Avec le cas du docteur Eugène Rwamucyo, la CEC procède à une réécriture inversée de l’histoire, politicienne et idéologique sous l'égide de ce que Reyntjens (1994) appelait "l'école historique burundo-française".  Jean-Pierre Chrétien du CNRS en serait l'initiateur et de ce fait, a été appelé en renfort par le docteur Annie Faure, pour potentialiser sa crédibilité de médecin à charge contre son confrère médecin du travail qu'ils accusent de crimes de génocide sans avoir présenté la moindre preuve auprès des instances médico-professionnelles du Centre hospitalier de Maubeuge et du syndicat CFTC. Suite aux injonctions calomnieuses d'un médecin qui dénonce son confrère et un grand historien qui dit s’y connaître dans cette histoire rwandaise, ils étaient persuadés que ces instances feraient amende honorable en licenciant le docteur Rwamucyo.

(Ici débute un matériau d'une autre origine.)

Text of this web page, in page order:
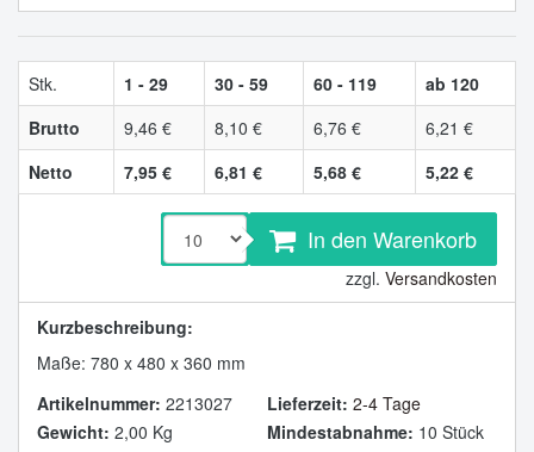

Au sujet de Jean-Pierre Chrétien, Filip Reyntjens (1994, p.267) souligne encore "la déformation et l'indignation sélective" vis-à-vis des réalités rwando-burundaises, qui "peuvent encore se comprendre" de la part des acteurs indigènes, mais dont "on est étonné" lorsqu'il s'agit "d'observateurs étrangers" comme Chrétien et Faure. Cette asymétrie dans l'appréciation des faits endurés par les peuples du Burundi, de l'Ouganda, du Rwanda et du Congo, se profile parfois comme une reconnaissance de droit inaliénable au crime pour les uns et de devoir d'inexistence pour les autres, appelés à se taire devant leurs calomnies insupportables.

Il est plus que temps pour la CEC de comprendre que dans les grands lacs africains, et particulièrement au Rwanda au Burundi et dans le Kivu Congolais,  l'on est en présence de deux groupes d'Hommes, les hutu et les tutsi, dont les éléments extrémistes refusent, malgré les liens séculaires multiformes, la coexistence dans le respect et l'enrichissement mutuels.

D’après nos enquêtes, ceux qui connaissent et ont connu le médecin rwandais affirment sans hésiter, que le docteur Rwamucyo Eugène n’est pas parmi les extrémistes qui prennent les rwandais et la justice internationale en  otage. Il est plutôt décrit comme un défenseur de la vérité et la justice, non pour chercher les coupables à tuer ou emprisonner, mais pour la réconciliation dont les rwandais ont tant besoin.